I have suppose 3 live CD linux packages.
MoviX2,GeeXbox,Womp

and i want to create a Bootable CD where i can have all the linux 
distros boot with the help of a menu.

Rescue is Possible package is the solution but its complicated to understand.

How do i build the MultiBoot ISO with RIP on a Windows Platform.


----------



## klinux (Feb 5, 2005)

@Quad : gives me another thought . If its possible to load multiple linuxes ( is this the plural ?? ) off of a cd , Would it be possible to install and run multiple linuxes on different folders in the same partition . eg 

hda2 
 - /fedora
 - /debian
 - /suse 

???

like while installing multiple versions of lin in different partitions , i accidently (or it did it intentionally )created root as /1 instead of / and it works fine .
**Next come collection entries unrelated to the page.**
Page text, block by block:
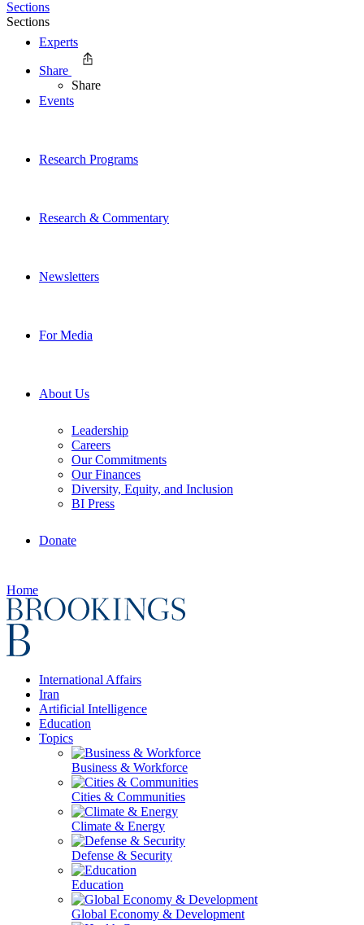
Experts
Events
Research Programs
Research & Commentary
Newsletters
For Media
About Us
Leadership
Careers
Our Commitments
Our Finances
Diversity, Equity, and Inclusion
BI Press
Donate
Home
International Affairs
Iran
Artificial Intelligence
Education
Topics
Business & Workforce
Cities & Communities
Climate & Energy
Defense & Security
Education
Global Economy & Development
Sections
Sections
Share
Share
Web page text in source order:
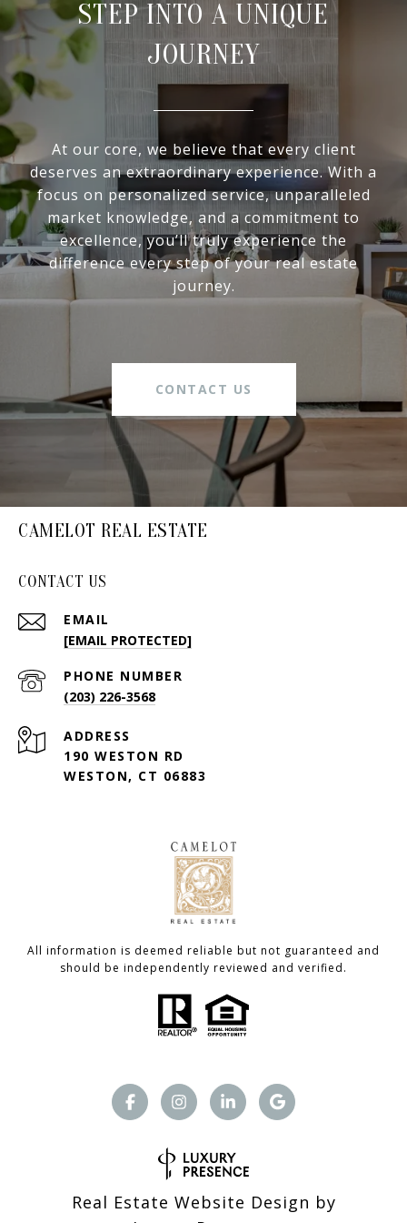
STEP INTO A UNIQUE
JOURNEY
At our core, we believe that every client
deserves an extraordinary experience. With a
focus on personalized service, unparalleled
market knowledge, and a commitment to
excellence, you’ll truly experience the
difference every step of your real estate
journey.
CONTACT US
CAMELOT REAL ESTATE
CONTACT US
EMAIL
[EMAIL PROTECTED]
PHONE NUMBER
(203) 226-3568
ADDRESS
190 WESTON RD
WESTON, CT 06883
All information is deemed reliable but not guaranteed and
should be independently reviewed and verified.
Real Estate Website Design by
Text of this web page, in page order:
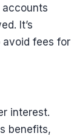
It’s
fees for
interest.
benefits,
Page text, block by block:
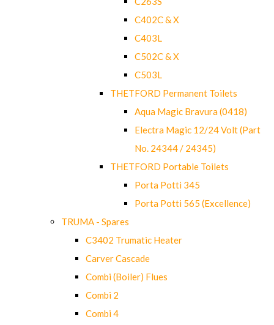
C402C & X
C403L
C502C & X
C503L
THETFORD Permanent Toilets
Aqua Magic Bravura (0418)
Electra Magic 12/24 Volt (Part
No. 24344 / 24345)
THETFORD Portable Toilets
Porta Potti 345
Porta Potti 565 (Excellence)
TRUMA - Spares
C3402 Trumatic Heater
Carver Cascade
Combi (Boiler) Flues
Combi 2
Combi 4
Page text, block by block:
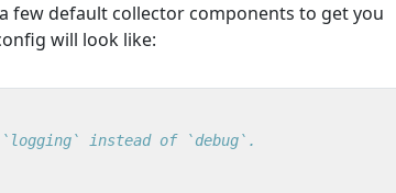
few default collector components to get you
will look like:
instead of `debug`.

that brings me to another q . if u can load linux and mount ntfs from any live cd onto a sys working on windows , what happens to windows / ntfs security . everyone can access data , no matter how well protected it is under windows right ??? 
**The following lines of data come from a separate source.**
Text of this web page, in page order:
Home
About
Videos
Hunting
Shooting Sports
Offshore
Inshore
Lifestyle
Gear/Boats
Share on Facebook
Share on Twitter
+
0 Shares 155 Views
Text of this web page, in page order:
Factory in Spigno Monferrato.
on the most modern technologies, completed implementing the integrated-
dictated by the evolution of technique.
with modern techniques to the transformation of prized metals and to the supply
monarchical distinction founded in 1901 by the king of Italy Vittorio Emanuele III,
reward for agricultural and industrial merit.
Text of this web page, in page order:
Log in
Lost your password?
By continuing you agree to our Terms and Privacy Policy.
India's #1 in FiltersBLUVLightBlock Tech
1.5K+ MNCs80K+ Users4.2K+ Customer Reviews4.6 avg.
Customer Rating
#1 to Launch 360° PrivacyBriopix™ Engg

or are there restrictions to mounting compressed or encrypted ntfs folders in linux ???


----------



## quad master (Feb 5, 2005)

@klinux

currently i havent reached a solution with the help of which i could create 
a multiboot Live Linux CD.

I am still going through procedures and long documents


----------



## Guest (Feb 14, 2005)

rohandhruva said:
			
		

> Hi
> 
> *multidistro.tlm-project.org/md_en.html
> 
> Have a look.


Has anybody downloaded & tried this multiboot distro in a single cd? Is it working, if its i'll also download.
Since its a big dnld. i wanted to confirm. Thanks!.


----------